Re: Russians claim to have dirt on Trump
Reported treason arrests fuel Russian hacking intrigue
MOSCOW – In the days since it emerged that four men had been arrested on treason charges linked to cyber intelligence and Russia's domestic security agency, conspiracy theories and speculation about the case have swept through Moscow.
Was it some fallout from the alleged Russian hacking of the U.S. presidential election? Were they part of a hunt for a possible mole who tipped off American intelligence agencies? Was it a power struggle within Russia's security services?
Specifics of the case are murky, and no Russian government officials have commented publicly. Russian media have been filled with lurid, often contradictory, details that most assume are leaked by warring factions of intelligence officers.
Linking the arrests to the U.S. vote would mean joining the dots between a series of shadowy actors in the Russian internet world.
In one of the few formal acknowledgements of the case, Ivan Pavlov, a Russian defense lawyer specializing in treason cases, confirmed to The Associated Press that at least four arrests on linked treason charges had taken place.

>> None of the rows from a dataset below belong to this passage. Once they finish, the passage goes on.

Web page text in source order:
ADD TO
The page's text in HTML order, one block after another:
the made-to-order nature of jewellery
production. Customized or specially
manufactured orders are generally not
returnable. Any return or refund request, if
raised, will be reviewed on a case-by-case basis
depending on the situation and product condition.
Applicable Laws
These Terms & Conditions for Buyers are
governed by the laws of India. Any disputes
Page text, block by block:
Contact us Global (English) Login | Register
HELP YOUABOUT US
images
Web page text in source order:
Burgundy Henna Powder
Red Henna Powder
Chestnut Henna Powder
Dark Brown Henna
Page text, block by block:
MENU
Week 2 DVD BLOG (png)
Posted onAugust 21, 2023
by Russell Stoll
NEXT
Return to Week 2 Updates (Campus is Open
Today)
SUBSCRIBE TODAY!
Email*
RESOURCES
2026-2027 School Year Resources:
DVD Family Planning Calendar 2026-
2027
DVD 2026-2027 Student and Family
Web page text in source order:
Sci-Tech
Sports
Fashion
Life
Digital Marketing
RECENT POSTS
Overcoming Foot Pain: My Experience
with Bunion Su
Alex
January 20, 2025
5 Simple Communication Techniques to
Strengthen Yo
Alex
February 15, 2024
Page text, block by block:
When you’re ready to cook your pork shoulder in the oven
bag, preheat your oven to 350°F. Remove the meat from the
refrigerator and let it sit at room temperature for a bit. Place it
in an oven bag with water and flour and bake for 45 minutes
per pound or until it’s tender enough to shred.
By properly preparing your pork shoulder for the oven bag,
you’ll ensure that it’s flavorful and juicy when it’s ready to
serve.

He declined to elaborate.
The first arrest emerged last week with the news of the detention of Ruslan Stoyanov, an executive at Kaspersky Lab, a cybersecurity firm.
Stoyanov apparently traveled widely as the head of the company's computer incidents investigations. According to his LinkedIn profile, he was employed by the Russian Interior Ministry's cybercrime unit in the early 2000s and hired by Kaspersky in 2012. Kaspersky has said the charges against Stoyanov relate to a time before he joined the company.

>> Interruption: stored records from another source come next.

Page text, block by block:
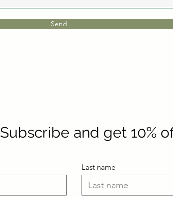
Send
Subscribe and get 10%
Last name
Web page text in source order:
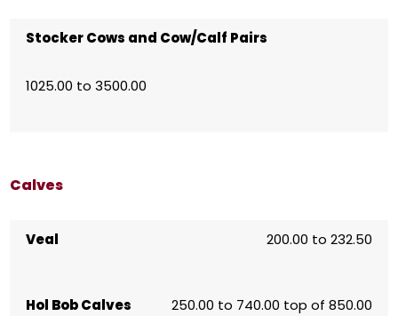
Stocker Cows and Cow/Calf Pairs
1025.00 to 3500.00
Calves
Veal 200.00 to 232.50
Hol Bob Calves 250.00 to 740.00 top of 850.00
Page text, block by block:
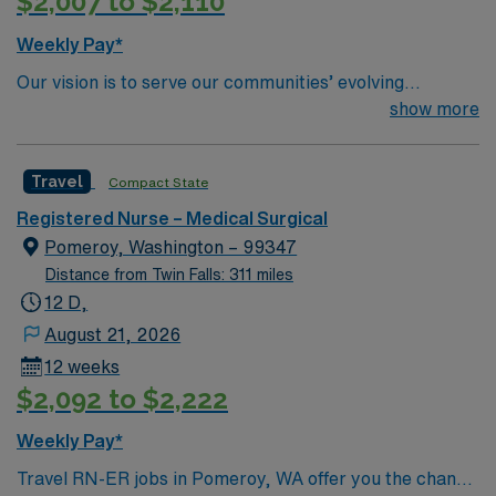
app for 24/7 career management. As a publicly traded
company, AMN Healthcare upholds high ethical
Weekly Pay*
Our vision is to serve our communities’ evolving
improving quality, and assuring an exceptional patient
experience.
show more
Travel Compact State
Registered Nurse – Medical Surgical
Pomeroy, Washington – 99347
Distance from Twin Falls: 311 miles
12 D,
August 21, 2026
12 weeks
$2,092 to $2,222
Weekly Pay*
Travel RN-ER jobs in Pomeroy, WA offer you the chance
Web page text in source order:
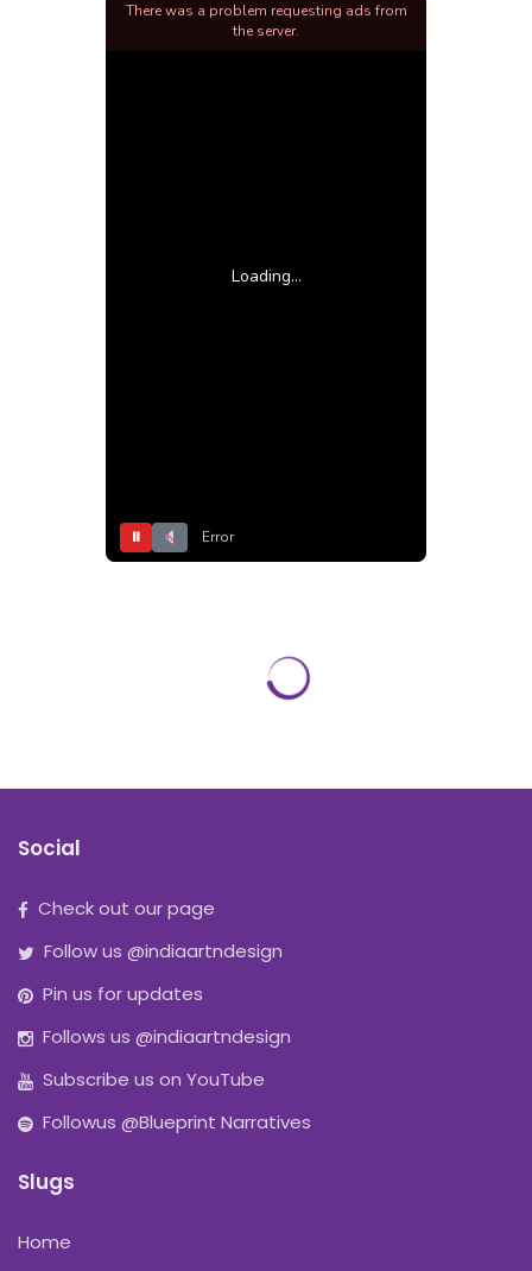
Loading...
⏸ Error
There was a problem requesting ads from
the server.
Social
Check out our page
Follow us @indiaartndesign
Pin us for updates
Follows us @indiaartndesign
Subscribe us on YouTube
Followus @Blueprint Narratives
Slugs
Home
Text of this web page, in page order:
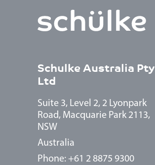
Schulke Australia Pty
Ltd
Suite 3, Level 2, 2 Lyonpark
Road, Macquarie Park 2113,
NSW
Australia
Phone: +61 2 8875 9300

Multiple Russian media outlets have reported the detention of three officers working for the cybercrime division of the FSB, Russia's domestic security agency, at around the same time as Stoyanov's arrest in December. Two of the men have been named in Russian media as Col. Sergei Mikhailov, deputy head of the FSB's Information Security Center (TsIB), and a subordinate, Maj. Dmitry Dokuchayev. Pavlov said a fourth defendant in the case was his client, but he refused to reveal his name.
TsIB is an "experienced cyberespionage outfit" that has expanded rapidly in recent years, according to Galeotti. "Their job is to hoover up everything they can."

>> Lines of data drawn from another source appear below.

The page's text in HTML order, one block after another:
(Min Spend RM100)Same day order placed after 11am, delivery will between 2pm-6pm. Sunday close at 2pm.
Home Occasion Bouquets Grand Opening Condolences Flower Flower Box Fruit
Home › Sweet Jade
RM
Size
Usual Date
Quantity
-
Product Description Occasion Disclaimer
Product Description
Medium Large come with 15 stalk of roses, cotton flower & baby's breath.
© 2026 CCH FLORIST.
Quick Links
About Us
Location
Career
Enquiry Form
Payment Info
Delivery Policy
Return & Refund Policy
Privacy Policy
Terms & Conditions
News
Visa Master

Reporting by Russia's opposition newspaper Novaya Gazeta and U.S. cybersecurity journalist Brian Krebs suggested compromising material on the FSB officers may have been a revenge operation by 26-year-old Vladimir Fomenko, revealed by U.S. cyber firm ThreatConnect last year as the owner of servers used in hacks on election systems in Arizona and Illinois, and a Russian businessman, Pavel Vrublevsky, who was jailed for a year in 2013 for organizing cyberattacks on a competitor.
http://www.foxnews.com/world/2017/01...-intrigue.html
Fox is reporting this? ???
Doesn't Fox adore Pootin and Russia as America's friend and ally? :lol
http://www.foxnews.com/world/2017/01...-intrigue.html
Re: Russians claim to have dirt on Trump
Democrats ask Pentagon to investigate national security adviser's Russian paycheck
Congressional Democrats want an investigation involving Russia, the Emoluments Clause, and a top member of Donald Trump’s administration: National Security Adviser Mike Flynn.
The possible violations in question came before Flynn’s appointment by Trump:
In a letter sent Wednesday to Secretary of Defense Jim Mattis, the lawmakers said that since Mr. Flynn retired from the Army in 2014, he has appeared regularly on Russia Today, or RT, a state-sponsored television network.
The letter also notes that Mr. Flynn acknowledged he was paid to speak at a gala in Moscow celebrating RT’s 10th anniversary in December 2015.
At the event, he dined alongside Russian President Vladimir Putin.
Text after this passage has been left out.